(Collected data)
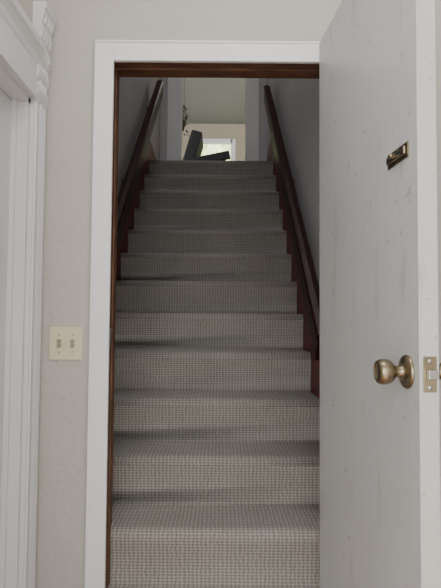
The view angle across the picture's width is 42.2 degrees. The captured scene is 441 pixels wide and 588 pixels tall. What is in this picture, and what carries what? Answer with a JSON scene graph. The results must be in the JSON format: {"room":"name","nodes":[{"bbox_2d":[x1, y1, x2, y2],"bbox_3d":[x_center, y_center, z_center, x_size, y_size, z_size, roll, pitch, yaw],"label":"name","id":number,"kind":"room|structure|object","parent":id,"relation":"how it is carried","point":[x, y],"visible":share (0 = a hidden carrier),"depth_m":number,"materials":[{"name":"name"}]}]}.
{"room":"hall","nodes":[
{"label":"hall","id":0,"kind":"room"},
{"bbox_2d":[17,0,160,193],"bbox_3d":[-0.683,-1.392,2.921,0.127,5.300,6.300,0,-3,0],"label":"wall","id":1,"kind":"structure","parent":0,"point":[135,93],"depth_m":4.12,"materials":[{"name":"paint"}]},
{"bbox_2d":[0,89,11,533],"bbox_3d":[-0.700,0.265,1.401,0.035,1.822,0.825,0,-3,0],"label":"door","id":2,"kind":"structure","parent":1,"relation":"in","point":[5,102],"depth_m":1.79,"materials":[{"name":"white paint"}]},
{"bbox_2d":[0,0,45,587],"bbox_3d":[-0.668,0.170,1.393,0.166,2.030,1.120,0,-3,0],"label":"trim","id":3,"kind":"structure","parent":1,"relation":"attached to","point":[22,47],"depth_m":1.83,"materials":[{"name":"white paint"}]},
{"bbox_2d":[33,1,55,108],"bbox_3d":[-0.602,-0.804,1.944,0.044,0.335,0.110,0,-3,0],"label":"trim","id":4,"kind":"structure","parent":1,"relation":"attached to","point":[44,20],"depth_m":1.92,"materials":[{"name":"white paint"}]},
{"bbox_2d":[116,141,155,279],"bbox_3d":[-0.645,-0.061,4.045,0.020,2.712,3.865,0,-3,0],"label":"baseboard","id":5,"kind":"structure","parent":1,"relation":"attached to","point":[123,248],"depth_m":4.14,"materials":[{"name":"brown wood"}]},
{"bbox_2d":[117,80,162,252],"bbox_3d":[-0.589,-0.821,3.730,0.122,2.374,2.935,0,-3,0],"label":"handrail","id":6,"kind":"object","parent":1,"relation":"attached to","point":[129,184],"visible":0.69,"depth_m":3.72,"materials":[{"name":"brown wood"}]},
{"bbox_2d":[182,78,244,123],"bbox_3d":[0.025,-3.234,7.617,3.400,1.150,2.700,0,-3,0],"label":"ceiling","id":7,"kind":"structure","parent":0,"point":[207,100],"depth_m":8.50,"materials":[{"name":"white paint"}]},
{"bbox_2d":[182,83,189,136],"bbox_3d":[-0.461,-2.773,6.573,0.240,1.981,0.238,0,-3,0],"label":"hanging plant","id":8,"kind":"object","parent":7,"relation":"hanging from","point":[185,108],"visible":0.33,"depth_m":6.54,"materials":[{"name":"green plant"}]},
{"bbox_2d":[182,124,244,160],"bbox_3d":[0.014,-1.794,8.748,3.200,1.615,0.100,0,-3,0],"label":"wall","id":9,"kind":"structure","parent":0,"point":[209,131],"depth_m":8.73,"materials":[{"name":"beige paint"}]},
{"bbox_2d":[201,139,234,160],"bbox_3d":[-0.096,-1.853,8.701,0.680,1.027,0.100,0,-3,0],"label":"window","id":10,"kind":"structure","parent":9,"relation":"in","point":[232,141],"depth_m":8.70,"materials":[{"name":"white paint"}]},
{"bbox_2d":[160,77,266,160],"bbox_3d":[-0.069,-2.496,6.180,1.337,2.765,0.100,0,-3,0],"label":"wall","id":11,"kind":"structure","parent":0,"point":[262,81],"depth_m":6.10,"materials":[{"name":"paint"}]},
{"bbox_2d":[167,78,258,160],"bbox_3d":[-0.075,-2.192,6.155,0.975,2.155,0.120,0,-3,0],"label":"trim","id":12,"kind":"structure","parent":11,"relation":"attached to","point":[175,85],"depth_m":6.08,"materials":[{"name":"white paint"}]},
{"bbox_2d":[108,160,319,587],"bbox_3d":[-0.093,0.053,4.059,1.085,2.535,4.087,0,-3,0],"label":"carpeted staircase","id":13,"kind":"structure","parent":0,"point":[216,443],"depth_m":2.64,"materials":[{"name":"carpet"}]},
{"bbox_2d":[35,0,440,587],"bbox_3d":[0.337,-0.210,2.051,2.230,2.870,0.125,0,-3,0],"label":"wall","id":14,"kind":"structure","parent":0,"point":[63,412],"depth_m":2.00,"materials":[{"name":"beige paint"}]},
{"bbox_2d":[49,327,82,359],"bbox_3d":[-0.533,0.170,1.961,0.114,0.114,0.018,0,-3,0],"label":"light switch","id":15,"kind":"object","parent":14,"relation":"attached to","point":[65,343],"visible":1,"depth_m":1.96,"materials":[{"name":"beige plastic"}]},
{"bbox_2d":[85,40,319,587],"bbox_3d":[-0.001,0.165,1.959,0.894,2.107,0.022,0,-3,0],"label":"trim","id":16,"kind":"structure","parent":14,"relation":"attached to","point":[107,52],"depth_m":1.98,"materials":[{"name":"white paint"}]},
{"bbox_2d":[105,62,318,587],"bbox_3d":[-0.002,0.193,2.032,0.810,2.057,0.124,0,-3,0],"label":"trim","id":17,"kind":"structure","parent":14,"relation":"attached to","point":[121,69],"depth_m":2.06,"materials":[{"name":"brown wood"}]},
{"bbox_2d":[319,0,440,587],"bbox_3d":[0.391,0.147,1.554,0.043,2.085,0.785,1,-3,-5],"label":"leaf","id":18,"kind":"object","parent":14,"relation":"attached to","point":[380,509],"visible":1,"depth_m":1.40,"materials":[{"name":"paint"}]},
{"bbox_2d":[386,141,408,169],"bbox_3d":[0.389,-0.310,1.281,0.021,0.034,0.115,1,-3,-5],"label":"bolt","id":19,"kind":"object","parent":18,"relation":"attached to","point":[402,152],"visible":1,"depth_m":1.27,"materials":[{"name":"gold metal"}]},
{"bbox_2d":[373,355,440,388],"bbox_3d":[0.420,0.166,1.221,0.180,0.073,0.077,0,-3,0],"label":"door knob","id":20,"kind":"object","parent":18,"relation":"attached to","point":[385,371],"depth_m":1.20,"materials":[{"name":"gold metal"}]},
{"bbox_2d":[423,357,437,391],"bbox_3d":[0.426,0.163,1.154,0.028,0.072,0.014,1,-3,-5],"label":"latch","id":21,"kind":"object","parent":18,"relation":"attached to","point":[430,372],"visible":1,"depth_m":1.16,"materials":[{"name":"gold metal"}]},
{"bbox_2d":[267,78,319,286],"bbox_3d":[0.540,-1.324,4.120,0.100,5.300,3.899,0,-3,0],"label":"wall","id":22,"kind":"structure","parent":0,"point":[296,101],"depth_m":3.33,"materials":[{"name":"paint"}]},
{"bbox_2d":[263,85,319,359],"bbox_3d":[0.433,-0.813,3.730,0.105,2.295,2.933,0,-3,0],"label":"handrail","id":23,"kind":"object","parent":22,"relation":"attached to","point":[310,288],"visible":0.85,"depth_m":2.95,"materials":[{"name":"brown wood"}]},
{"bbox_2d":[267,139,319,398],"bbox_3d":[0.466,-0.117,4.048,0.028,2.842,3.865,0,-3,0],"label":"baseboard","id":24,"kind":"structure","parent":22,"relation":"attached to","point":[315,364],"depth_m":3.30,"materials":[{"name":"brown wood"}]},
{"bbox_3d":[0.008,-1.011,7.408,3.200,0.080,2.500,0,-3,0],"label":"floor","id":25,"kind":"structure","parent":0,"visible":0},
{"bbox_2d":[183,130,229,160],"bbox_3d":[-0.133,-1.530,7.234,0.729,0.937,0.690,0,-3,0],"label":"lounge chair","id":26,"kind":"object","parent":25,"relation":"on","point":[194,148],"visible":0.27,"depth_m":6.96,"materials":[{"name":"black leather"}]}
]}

==

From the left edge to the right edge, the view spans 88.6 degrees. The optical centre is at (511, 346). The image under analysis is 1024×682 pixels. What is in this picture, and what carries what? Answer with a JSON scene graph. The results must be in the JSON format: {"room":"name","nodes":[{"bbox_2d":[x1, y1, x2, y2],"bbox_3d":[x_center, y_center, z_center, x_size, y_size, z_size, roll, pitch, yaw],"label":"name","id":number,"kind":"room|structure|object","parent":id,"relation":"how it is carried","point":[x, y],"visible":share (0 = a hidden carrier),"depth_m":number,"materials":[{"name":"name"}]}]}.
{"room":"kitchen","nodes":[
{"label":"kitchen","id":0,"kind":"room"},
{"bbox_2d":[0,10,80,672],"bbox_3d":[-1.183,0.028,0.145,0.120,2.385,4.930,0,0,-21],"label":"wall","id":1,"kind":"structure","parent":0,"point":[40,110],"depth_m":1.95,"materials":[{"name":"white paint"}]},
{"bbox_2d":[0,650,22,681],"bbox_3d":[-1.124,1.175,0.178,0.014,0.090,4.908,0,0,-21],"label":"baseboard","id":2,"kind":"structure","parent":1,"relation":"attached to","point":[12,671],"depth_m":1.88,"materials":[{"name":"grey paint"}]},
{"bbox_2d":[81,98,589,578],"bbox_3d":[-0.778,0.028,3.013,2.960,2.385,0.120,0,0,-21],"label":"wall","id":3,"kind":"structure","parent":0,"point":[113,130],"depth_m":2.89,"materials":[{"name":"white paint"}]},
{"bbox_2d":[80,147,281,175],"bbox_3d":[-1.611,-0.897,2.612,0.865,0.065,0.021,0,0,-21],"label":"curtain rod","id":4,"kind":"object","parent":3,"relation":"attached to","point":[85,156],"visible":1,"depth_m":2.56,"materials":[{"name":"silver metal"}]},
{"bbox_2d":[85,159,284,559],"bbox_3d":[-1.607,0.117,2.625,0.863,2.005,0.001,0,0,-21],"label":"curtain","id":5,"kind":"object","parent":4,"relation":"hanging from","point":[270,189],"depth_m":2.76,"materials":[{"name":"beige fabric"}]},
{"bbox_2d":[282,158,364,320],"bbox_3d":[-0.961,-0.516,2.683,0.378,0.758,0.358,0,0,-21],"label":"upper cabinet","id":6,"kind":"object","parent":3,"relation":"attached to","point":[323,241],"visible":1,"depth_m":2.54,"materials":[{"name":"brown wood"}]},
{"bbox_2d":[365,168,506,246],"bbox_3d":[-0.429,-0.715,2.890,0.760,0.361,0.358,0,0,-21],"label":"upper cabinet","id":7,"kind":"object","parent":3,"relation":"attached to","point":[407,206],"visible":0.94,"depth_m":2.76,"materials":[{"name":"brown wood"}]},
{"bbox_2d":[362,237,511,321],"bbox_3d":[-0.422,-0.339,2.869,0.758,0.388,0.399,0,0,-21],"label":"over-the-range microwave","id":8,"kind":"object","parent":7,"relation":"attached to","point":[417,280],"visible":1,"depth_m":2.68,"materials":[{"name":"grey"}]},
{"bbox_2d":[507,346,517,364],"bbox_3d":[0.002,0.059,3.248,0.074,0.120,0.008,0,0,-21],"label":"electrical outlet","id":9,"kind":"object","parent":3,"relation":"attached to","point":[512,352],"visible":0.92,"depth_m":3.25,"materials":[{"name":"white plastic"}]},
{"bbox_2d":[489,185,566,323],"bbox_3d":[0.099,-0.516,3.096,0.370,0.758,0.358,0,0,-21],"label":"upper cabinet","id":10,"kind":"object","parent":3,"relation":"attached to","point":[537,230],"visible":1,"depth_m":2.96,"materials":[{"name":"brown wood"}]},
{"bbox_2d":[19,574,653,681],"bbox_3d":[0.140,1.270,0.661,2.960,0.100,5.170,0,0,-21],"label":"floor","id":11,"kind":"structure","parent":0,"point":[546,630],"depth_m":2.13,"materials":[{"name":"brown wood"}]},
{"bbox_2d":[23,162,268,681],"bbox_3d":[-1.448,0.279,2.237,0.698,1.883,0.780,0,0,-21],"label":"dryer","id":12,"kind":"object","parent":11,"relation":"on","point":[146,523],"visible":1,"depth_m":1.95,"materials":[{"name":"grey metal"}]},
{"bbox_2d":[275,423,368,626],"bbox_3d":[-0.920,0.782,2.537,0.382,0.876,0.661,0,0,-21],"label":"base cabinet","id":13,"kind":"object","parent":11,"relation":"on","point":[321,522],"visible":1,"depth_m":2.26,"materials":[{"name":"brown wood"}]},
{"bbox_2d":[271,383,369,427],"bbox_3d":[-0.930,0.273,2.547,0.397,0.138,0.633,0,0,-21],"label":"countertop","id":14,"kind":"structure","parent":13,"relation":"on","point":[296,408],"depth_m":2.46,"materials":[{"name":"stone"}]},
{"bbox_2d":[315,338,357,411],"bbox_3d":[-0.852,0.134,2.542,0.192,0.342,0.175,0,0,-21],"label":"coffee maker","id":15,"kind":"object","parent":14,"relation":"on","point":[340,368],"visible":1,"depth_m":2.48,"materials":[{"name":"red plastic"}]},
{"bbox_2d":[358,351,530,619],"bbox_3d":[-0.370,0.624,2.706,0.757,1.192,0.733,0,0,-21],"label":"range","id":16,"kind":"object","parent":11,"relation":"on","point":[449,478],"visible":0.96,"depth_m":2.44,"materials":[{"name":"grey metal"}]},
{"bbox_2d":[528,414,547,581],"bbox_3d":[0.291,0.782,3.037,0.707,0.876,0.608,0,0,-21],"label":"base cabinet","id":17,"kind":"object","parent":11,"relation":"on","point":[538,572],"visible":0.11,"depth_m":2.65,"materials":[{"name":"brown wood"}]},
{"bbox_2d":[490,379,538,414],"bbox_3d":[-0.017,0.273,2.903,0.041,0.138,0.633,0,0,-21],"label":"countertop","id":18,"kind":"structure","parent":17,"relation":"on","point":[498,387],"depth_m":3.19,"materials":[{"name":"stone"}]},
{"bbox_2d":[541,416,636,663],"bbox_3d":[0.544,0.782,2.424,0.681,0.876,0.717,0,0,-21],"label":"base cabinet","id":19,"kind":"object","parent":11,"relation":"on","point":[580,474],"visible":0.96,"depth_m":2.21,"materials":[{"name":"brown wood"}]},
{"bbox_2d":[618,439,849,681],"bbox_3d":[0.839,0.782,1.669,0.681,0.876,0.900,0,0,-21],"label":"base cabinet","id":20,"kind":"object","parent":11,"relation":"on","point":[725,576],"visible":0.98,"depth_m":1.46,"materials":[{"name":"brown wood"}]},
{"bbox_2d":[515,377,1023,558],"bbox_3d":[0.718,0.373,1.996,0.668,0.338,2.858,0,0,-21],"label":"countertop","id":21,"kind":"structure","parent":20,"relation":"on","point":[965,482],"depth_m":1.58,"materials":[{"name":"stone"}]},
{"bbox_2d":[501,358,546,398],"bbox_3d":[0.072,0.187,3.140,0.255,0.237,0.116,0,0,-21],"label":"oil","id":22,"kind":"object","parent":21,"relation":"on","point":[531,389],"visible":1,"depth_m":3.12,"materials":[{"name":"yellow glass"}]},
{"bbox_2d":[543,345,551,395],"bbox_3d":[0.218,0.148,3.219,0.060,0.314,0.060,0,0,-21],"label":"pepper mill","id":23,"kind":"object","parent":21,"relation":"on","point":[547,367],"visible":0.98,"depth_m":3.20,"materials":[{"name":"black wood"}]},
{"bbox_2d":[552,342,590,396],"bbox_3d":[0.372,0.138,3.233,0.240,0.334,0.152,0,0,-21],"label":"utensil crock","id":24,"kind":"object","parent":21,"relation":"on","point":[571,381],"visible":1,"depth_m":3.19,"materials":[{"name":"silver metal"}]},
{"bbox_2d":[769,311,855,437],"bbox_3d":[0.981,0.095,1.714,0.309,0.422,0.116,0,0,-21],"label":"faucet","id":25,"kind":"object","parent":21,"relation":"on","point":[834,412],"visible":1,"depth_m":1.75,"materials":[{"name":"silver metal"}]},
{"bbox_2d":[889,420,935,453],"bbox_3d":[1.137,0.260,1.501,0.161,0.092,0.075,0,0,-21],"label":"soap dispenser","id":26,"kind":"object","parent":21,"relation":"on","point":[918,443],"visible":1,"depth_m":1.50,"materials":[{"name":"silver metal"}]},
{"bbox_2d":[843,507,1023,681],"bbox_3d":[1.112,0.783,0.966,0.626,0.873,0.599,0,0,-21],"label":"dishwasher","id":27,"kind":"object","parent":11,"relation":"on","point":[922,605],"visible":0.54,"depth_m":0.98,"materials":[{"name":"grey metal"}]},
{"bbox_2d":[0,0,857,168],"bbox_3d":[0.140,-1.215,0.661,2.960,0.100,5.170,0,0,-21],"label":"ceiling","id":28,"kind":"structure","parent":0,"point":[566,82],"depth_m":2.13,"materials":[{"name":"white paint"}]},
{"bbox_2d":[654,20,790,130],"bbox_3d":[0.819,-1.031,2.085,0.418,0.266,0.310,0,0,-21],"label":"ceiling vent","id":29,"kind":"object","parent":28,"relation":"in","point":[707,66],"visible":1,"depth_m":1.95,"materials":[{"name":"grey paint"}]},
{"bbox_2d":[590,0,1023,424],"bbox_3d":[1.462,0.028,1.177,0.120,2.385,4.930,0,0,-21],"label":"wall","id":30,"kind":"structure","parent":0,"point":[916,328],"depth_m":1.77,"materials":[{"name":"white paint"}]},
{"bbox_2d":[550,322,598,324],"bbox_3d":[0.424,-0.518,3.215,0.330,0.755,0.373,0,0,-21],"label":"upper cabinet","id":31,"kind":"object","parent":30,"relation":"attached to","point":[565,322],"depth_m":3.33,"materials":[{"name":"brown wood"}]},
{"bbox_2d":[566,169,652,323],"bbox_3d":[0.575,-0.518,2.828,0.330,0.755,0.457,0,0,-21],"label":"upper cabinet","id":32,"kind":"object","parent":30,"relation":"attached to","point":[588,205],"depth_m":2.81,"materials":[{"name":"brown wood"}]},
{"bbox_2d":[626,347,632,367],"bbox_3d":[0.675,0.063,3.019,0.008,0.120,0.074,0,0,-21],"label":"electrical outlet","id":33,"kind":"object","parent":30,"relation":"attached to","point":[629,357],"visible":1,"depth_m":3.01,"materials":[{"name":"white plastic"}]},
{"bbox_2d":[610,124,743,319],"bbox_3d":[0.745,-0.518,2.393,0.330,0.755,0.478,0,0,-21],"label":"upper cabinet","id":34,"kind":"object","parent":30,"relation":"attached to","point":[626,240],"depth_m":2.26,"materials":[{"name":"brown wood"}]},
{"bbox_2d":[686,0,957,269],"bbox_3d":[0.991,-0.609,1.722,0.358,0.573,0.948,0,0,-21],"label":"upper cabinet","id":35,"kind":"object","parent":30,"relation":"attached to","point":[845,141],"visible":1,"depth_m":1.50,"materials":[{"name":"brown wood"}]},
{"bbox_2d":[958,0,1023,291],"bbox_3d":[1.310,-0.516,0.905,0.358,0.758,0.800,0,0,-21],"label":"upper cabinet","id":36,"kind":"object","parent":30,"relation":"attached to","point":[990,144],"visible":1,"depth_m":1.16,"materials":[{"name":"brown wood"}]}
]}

- **Your goal**
Check every line of the records above for the string "outlet". Copy those that hold it.

- **Response area**
{"bbox_2d":[507,346,517,364],"bbox_3d":[0.002,0.059,3.248,0.074,0.120,0.008,0,0,-21],"label":"electrical outlet","id":9,"kind":"object","parent":3,"relation":"attached to","point":[512,352],"visible":0.92,"depth_m":3.25,"materials":[{"name":"white plastic"}]},
{"bbox_2d":[626,347,632,367],"bbox_3d":[0.675,0.063,3.019,0.008,0.120,0.074,0,0,-21],"label":"electrical outlet","id":33,"kind":"object","parent":30,"relation":"attached to","point":[629,357],"visible":1,"depth_m":3.01,"materials":[{"name":"white plastic"}]},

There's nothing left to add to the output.